Find every line in the records that holds the string "mayonnaise". Copy each one.

---------- Data listing ----------

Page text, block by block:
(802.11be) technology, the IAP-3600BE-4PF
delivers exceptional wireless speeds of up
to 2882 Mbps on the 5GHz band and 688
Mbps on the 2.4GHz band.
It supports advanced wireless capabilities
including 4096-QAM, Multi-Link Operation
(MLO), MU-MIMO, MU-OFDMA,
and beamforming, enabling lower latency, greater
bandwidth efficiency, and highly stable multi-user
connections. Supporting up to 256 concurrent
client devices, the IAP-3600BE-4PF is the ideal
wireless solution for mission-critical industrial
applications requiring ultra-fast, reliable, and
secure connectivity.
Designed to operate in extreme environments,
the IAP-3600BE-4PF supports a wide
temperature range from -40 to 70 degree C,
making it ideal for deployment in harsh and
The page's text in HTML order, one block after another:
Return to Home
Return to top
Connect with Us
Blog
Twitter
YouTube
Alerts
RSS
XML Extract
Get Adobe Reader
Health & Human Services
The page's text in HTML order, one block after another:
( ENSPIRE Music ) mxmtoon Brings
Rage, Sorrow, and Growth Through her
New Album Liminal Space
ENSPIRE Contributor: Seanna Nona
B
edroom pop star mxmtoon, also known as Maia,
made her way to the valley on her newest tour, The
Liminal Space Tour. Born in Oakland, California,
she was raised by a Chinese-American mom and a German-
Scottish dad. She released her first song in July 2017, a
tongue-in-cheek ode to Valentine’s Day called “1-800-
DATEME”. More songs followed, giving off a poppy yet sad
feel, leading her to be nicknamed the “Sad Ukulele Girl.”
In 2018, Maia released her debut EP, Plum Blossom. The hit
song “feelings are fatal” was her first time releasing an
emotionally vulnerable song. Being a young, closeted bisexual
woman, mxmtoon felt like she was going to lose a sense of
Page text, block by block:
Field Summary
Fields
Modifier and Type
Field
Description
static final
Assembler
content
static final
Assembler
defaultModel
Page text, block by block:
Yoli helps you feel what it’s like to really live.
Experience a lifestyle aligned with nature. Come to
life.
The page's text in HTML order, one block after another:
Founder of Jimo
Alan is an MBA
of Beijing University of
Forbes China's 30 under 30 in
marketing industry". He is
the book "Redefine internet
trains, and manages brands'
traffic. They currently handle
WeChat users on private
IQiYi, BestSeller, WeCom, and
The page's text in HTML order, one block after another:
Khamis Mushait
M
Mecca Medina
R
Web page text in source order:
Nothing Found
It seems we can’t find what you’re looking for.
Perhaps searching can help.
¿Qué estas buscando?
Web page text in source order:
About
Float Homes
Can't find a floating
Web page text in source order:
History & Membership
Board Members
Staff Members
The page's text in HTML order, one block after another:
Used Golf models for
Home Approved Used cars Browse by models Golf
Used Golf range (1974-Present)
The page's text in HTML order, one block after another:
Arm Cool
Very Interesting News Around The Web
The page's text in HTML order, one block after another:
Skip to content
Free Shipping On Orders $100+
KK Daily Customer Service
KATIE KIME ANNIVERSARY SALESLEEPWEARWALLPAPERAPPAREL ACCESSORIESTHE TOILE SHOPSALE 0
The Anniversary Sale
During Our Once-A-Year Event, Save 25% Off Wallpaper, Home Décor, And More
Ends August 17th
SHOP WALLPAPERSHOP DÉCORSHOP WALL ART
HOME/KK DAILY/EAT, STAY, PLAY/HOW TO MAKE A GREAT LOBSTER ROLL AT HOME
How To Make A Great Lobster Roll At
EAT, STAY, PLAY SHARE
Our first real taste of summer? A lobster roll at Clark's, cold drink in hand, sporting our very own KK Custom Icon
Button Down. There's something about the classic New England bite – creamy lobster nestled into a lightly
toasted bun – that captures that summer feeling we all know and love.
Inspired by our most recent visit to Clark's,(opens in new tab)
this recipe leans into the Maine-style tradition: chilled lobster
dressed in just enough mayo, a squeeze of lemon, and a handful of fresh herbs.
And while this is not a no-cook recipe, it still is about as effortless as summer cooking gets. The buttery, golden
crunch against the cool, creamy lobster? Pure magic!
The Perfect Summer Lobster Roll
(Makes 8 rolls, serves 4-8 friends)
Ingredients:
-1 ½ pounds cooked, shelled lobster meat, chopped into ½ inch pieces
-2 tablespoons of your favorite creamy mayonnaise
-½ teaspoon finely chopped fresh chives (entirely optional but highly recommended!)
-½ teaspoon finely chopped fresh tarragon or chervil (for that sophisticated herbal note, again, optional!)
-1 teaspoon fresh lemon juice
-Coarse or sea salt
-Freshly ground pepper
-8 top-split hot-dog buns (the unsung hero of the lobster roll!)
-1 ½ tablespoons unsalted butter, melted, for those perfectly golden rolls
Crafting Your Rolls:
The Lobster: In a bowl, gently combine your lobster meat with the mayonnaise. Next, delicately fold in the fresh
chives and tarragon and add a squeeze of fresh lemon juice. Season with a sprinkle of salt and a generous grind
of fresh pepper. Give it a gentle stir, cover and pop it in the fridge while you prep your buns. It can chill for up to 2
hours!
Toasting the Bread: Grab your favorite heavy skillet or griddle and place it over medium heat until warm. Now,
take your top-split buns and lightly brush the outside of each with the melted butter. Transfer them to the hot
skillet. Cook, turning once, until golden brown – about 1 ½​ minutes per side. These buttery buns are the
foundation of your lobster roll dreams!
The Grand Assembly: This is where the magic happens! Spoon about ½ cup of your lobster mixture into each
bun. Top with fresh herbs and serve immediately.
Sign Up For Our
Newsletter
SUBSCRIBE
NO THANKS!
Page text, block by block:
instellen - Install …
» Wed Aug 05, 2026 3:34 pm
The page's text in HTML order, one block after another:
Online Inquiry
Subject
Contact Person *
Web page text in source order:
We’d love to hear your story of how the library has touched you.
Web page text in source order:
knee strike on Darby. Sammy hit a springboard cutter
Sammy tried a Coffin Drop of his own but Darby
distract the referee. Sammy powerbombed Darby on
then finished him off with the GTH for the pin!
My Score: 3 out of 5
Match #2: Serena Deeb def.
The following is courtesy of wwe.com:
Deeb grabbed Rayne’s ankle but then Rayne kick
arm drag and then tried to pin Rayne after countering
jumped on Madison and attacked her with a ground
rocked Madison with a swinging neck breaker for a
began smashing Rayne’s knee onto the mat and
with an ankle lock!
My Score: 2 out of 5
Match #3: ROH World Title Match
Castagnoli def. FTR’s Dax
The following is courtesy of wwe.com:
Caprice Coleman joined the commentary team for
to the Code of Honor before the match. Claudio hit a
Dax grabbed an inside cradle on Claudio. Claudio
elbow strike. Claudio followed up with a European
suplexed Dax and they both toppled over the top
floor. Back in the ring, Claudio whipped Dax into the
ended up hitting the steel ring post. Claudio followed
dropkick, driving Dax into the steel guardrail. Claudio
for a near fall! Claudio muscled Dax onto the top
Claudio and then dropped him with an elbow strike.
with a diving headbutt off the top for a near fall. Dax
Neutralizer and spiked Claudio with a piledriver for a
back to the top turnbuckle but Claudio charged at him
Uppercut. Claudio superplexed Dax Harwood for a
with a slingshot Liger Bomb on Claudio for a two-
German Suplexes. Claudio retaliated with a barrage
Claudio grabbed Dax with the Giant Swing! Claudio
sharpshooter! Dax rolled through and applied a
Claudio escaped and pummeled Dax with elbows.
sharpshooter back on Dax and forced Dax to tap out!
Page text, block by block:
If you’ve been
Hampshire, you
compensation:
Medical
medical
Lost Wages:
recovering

----------

# Task result
-2 tablespoons of your favorite creamy mayonnaise
The Lobster: In a bowl, gently combine your lobster meat with the mayonnaise. Next, delicately fold in the fresh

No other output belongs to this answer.